(Saved data entries)
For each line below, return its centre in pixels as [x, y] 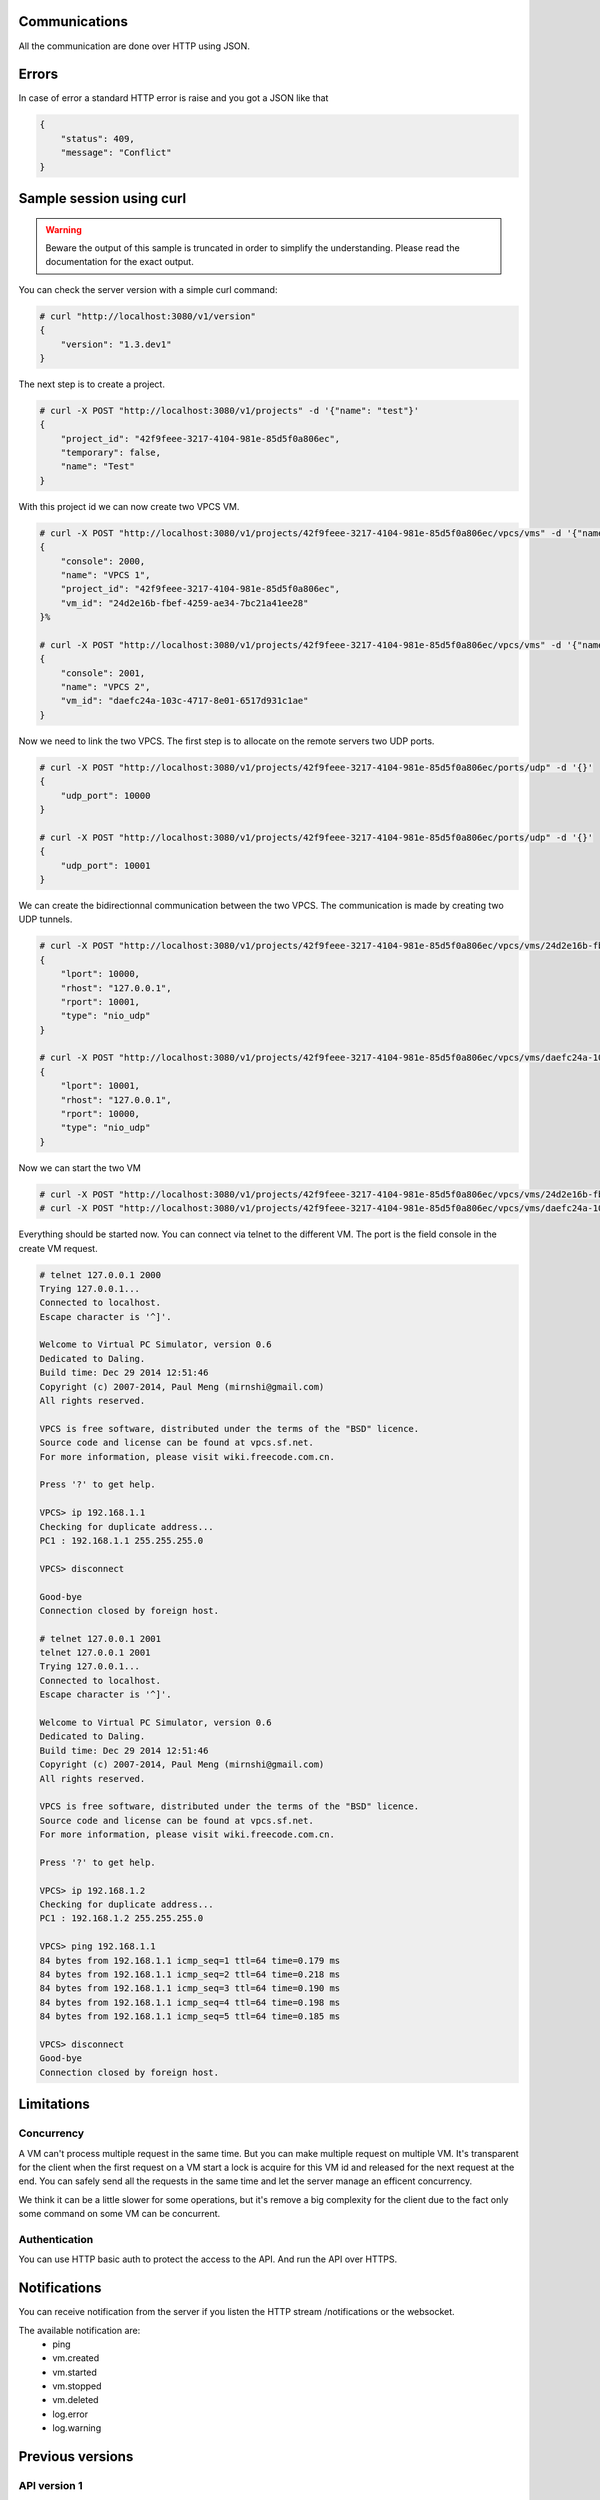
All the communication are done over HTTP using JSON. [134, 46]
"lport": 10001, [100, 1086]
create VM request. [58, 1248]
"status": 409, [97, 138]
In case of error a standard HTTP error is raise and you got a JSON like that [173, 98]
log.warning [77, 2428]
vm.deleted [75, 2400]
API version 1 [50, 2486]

...

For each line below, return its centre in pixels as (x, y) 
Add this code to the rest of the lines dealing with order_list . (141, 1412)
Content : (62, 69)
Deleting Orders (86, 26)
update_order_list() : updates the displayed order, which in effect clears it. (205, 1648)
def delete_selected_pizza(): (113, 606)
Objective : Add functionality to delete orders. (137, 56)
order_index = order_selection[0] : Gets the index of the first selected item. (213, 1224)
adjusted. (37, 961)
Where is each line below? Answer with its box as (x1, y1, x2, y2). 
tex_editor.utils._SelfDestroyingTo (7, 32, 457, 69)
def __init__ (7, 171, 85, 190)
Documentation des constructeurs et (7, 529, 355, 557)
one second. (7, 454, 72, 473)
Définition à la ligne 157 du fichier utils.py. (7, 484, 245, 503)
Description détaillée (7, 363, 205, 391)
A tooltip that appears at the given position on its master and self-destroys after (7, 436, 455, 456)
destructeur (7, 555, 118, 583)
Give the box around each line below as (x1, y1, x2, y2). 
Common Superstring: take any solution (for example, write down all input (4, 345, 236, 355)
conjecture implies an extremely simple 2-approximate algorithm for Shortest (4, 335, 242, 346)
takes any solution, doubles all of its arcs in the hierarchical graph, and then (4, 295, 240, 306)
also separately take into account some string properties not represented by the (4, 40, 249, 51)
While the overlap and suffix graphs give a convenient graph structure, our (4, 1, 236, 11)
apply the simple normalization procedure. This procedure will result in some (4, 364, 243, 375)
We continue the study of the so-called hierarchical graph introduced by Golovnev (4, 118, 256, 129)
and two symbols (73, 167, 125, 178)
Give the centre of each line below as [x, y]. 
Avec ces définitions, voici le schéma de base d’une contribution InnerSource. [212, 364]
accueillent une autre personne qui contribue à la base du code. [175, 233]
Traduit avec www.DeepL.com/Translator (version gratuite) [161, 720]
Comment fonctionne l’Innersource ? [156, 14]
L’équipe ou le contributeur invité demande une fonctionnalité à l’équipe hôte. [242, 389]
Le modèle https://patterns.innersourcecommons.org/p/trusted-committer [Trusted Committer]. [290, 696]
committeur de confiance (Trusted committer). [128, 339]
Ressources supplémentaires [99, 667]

Work instruction -> When a line in the data above contains the string "hierarchical", copy that line.

Expected answer ->
takes any solution, doubles all of its arcs in the hierarchical graph, and then (4, 295, 240, 306)
We continue the study of the so-called hierarchical graph introduced by Golovnev (4, 118, 256, 129)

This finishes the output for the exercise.